Shein is offering T-shirts for just £4, a price many consider unrealistically low. In April, Rubio said it was «highly likely that these companies facilitated the import of goods produced using forced labor.» >Much of China's cotton comes from Xinjiang, where Uyghur forced labor is said to be used. Photo: Pulati Niyazi/VCG via Getty Images

Earlier this month, a group of about two dozen US lawmakers called on the Securities and Exchange Commission (SEC) to stop floating until Shein confirmed that he was not using forced labor from Uyghurs .

A spokesman said: “Shane has a zero-tolerance policy towards forced labor and we are committed to respecting human rights. We take transparency throughout our supply chain seriously and require that our contract growers only source cotton from approved regions.»

Under current circumstances, the decision on whether to investigate Shane's supply chain claims is likely to be uncertain. will be accepted by the Labor Party.

The party may decide to consider the deal on national security grounds, although it is understood that Labor does not currently consider the IPO to be a threat.

A party spokesman said: «We expect the highest regulatory standards and business practices from any company operating in the UK. We believe the best way to achieve this is to have more companies operating and regulated under UK law.»

The big concern, at least for the London market, may be whether Shane will be embraced by City investors.< /p>

«I'm sceptical,» said one fund manager.

The fund manager also raises concerns about the structure of the reported deal. Shane hopes to raise £1 billion by selling just 5% of the company's shares, leaving investors at the mercy of majority shareholders.

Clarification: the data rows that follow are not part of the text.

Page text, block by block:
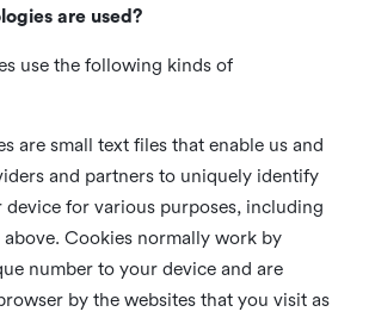
are used?
use the following kinds of
are small text files that enable us and
and partners to uniquely identify
for various purposes, including
Cookies normally work by
number to your device and are
by the websites that you visit as
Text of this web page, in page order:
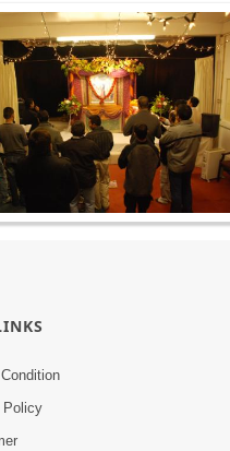
Policy
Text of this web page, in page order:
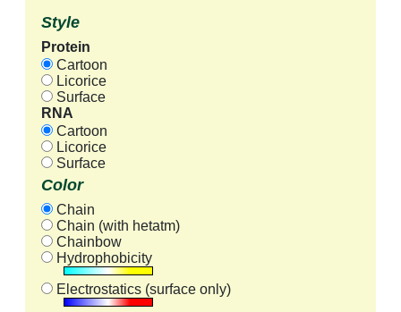
Style
Protein
Cartoon
Licorice
Surface
RNA
Cartoon
Licorice
Surface
Color
Chain
Chain (with hetatm)
Chainbow
Hydrophobicity
Electrostatics (surface only)

«It's a sign of how desperate London is to list,» said a fund manager who invests in FTSE 100 shares. 'This is a sign of weakness in London.'

Many fund managers say they would also prefer to see a steady stream of smaller companies entering the market rather than giants like Shane. Technology start-up Raspberry Pi is often touted as a company fund managers would like to invest in.

The group said on Monday it expected a valuation of up to £540 million when it goes public at a later date. this month, significantly exceeding the previously planned £400 million.

Shein also risks knocking out other London-listed companies. The Telegraph recently reported that top British leaders are concerned about tax loopholes that could allow Shein to sell products cheaper than British rivals.

By shipping custom orders directly from factories in China, the company avoids the tax levied on wholesale import. which other retailers face when sending orders to their UK factories.

«This raises the question: is Shane on a level playing field with growing British companies?» says Liberum's Brown. Competitors also claim Shane is infringing on an industrial scale. The company is said to have computer algorithms that scan the Internet to determine which products are selling well. The company combines this data with China's vast textile manufacturing strength, allowing it to quickly launch competitors' products.

H&M sued Shein in Hong Kong, claiming he copied its designs, while a rival lawsuit was most recently filed in the US. A year ago, said the company «has gotten rich by committing isolated violations over and over again.»

Shane said the company «takes all allegations of infringement seriously and takes swift action when complaints are filed by actual intellectual property rights holders «

Brown believes the lawsuits are just sour grapes.

“His business model is phenomenal. You have a business based on an innovative approach to real-time retail that provides fast production and delivery of trendy fashion products at affordable prices. By eliminating these middlemen through a direct-to-consumer model, you can leverage low-cost manufacturing.

“This is a true digital disruptor that is very tech-savvy.”

However, the risk is That such problems could derail any voyage is a matter of grave concern. And if the £50bn flotation goes wrong, it will only add to the chill gripping the London market.

As Brown warns: “Any good story that brings liquidity and encourages people to view the London stock market as a good place to raise capital, and a good place to raise capital should be looked upon favorably.

“But I think you need to answer some of those tougher questions that come up.”